### THE TASK
Go to the line below that has "don’t include talk", print it and each line after it exactly, and stop after the line that has "profit college sport, sport"; leave out pictures.

### DATA TO USE
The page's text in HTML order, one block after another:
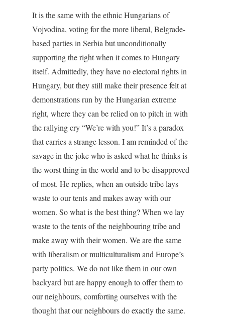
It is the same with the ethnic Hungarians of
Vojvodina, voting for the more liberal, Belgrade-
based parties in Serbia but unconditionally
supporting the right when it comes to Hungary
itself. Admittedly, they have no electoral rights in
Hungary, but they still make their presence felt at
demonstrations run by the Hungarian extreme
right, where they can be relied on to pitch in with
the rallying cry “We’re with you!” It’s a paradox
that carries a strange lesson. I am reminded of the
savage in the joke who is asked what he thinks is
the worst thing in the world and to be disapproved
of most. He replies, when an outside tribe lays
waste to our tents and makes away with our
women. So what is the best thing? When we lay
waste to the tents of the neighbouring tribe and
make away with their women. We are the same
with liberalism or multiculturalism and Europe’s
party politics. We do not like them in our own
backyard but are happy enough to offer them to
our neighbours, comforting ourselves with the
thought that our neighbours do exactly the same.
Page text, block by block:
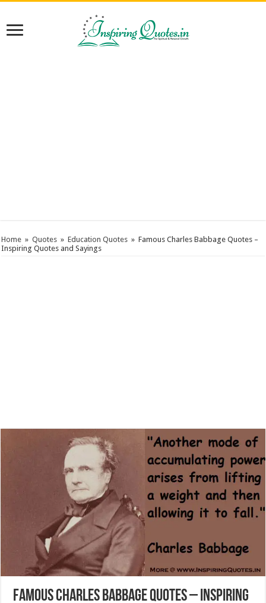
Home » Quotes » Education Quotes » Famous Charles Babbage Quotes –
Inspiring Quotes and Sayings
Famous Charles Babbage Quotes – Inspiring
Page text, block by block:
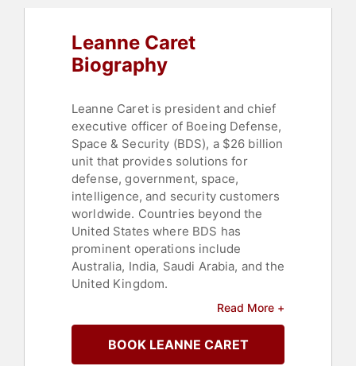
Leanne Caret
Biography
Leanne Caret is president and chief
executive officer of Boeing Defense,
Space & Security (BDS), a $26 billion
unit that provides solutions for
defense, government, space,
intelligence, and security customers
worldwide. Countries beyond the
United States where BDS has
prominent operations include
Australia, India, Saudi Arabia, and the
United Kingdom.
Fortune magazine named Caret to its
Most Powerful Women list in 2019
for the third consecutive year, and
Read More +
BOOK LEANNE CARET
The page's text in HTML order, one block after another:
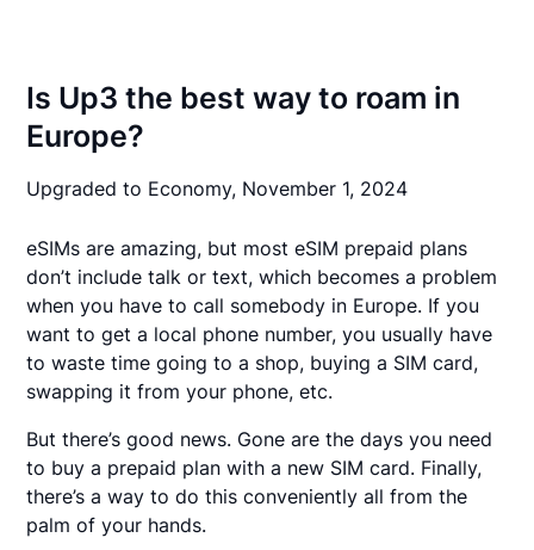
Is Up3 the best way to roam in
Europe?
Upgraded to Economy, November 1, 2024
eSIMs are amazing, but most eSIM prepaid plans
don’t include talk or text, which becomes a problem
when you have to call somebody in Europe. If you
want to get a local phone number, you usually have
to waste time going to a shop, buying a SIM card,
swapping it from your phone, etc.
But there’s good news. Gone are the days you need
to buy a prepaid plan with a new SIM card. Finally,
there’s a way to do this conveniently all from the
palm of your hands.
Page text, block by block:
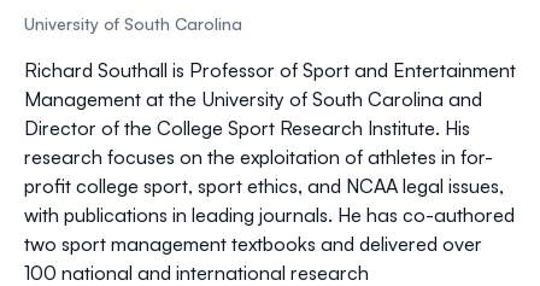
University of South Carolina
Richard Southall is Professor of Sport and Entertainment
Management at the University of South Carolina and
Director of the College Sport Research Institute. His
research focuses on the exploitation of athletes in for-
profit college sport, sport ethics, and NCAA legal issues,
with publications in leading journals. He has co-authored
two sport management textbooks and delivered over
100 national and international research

### OUTPUT OF THE TASK
don’t include talk or text, which becomes a problem
when you have to call somebody in Europe. If you
want to get a local phone number, you usually have
to waste time going to a shop, buying a SIM card,
swapping it from your phone, etc.
But there’s good news. Gone are the days you need
to buy a prepaid plan with a new SIM card. Finally,
there’s a way to do this conveniently all from the
palm of your hands.
Page text, block by block:
University of South Carolina
Richard Southall is Professor of Sport and Entertainment
Management at the University of South Carolina and
Director of the College Sport Research Institute. His
research focuses on the exploitation of athletes in for-
profit college sport, sport ethics, and NCAA legal issues,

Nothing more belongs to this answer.